(Saved entries)
--- --- ---

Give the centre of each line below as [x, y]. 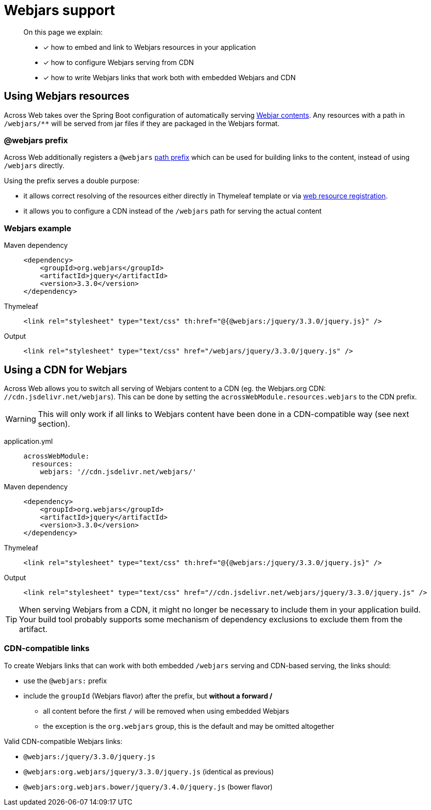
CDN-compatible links [47, 648]
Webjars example [38, 228]
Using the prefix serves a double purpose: [72, 181]
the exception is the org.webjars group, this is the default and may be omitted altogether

--- --- ---

## Activity
Skip the pictures, then return the rest of the data exactly.

## Completed task
Give the centre of each line below as [x, y]. 
CDN-compatible links [47, 648]
Webjars example [38, 228]
Using the prefix serves a double purpose: [72, 181]
the exception is the org.webjars group, this is the default and may be omitted altogether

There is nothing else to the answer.